Supplied data —
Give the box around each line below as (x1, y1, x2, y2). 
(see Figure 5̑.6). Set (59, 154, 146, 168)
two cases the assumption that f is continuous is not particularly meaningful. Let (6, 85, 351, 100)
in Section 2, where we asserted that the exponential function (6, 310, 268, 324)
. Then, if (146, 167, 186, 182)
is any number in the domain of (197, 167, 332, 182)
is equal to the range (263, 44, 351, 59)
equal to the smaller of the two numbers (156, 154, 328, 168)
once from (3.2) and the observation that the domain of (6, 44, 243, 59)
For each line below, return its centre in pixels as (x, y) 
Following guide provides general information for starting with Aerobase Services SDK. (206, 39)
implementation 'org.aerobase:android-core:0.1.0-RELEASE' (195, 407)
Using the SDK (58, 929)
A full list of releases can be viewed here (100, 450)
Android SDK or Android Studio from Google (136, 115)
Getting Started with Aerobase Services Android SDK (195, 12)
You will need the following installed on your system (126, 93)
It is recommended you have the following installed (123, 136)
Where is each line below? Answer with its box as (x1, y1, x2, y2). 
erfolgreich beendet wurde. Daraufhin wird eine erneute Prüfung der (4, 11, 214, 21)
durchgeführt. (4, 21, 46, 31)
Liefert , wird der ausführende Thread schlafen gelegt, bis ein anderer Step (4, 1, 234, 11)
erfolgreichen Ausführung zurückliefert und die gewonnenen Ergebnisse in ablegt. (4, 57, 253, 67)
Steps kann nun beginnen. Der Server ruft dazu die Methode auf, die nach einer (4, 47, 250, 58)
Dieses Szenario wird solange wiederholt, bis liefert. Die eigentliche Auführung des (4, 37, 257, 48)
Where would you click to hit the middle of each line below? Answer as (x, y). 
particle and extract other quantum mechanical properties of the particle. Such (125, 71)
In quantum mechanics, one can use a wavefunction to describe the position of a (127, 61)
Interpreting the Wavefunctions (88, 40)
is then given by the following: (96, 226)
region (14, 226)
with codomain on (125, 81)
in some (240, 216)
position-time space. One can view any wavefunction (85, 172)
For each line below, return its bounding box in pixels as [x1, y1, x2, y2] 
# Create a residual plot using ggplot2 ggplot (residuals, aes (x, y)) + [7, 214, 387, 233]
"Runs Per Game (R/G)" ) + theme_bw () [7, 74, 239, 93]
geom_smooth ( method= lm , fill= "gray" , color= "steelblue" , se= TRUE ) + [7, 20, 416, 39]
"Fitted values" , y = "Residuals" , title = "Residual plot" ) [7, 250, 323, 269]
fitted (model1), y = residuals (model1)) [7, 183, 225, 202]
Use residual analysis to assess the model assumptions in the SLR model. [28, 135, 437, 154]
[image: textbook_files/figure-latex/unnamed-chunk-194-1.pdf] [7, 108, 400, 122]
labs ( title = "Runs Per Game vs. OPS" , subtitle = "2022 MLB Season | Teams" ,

Work task — The response should hold exactly the lines starting at the line with "is equal to the range (263, 44, 351, 59)" and ending at the line with "Android SDK or", and no other line of the material above.

Written solution —
is equal to the range (263, 44, 351, 59)
equal to the smaller of the two numbers (156, 154, 328, 168)
once from (3.2) and the observation that the domain of (6, 44, 243, 59)
For each line below, return its centre in pixels as (x, y) 
Following guide provides general information for starting with Aerobase Services SDK. (206, 39)
implementation 'org.aerobase:android-core:0.1.0-RELEASE' (195, 407)
Using the SDK (58, 929)
A full list of releases can be viewed here (100, 450)
Android SDK or Android Studio from Google (136, 115)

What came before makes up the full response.